* [WHAT YOU NEED TO DO]:
When a line of the entries contains "source", please list that line.

* [RECORDS FOR THE EXERCISE]:
------------------------------------

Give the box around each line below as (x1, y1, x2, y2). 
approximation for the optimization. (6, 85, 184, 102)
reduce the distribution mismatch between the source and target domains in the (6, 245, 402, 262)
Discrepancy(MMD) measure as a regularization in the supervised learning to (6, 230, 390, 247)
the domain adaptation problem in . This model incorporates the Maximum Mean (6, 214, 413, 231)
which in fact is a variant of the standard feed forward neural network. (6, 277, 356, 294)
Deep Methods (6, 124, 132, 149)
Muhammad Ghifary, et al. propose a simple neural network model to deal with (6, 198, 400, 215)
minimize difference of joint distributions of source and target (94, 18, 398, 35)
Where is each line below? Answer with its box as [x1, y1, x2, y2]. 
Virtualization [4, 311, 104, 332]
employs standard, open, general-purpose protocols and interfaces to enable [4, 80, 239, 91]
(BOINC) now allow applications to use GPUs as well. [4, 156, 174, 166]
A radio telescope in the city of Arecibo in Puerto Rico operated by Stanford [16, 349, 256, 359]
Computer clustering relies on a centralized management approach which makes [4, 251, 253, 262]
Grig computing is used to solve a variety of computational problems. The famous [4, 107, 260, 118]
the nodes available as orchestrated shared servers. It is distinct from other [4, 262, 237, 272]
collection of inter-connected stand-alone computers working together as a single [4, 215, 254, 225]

------------------------------------

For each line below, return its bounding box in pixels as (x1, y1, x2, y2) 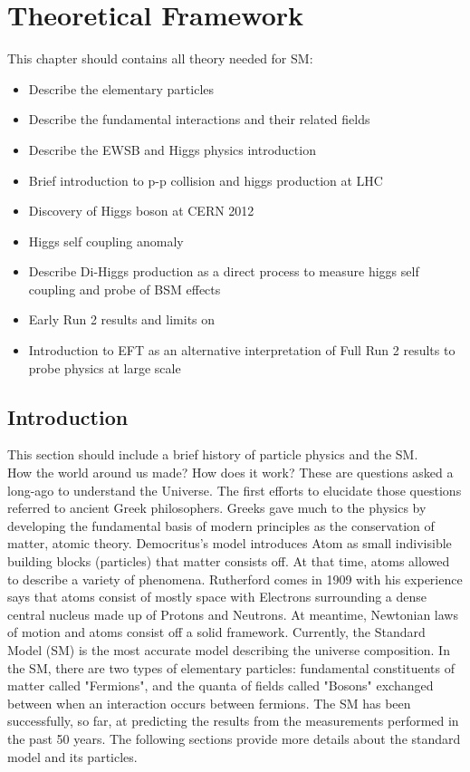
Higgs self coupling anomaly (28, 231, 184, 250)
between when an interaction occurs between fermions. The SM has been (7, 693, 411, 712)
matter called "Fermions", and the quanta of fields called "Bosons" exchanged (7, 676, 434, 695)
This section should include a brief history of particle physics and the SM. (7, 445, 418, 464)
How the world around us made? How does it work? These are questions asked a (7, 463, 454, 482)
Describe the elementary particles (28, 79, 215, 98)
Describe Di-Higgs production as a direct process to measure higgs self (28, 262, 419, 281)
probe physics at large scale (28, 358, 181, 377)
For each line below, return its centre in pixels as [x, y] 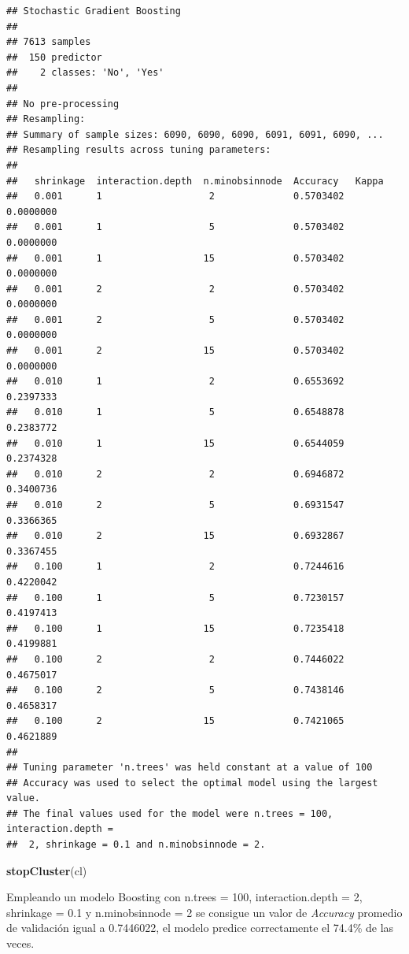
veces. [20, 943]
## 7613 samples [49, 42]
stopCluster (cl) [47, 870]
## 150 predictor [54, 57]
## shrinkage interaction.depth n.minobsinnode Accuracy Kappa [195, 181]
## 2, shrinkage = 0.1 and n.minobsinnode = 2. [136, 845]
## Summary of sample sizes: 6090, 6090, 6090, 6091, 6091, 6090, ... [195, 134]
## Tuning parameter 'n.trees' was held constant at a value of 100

------------------------------------

* [OUTPUT OF THE TASK]:
reduce the distribution mismatch between the source and target domains in the (6, 245, 402, 262)
minimize difference of joint distributions of source and target (94, 18, 398, 35)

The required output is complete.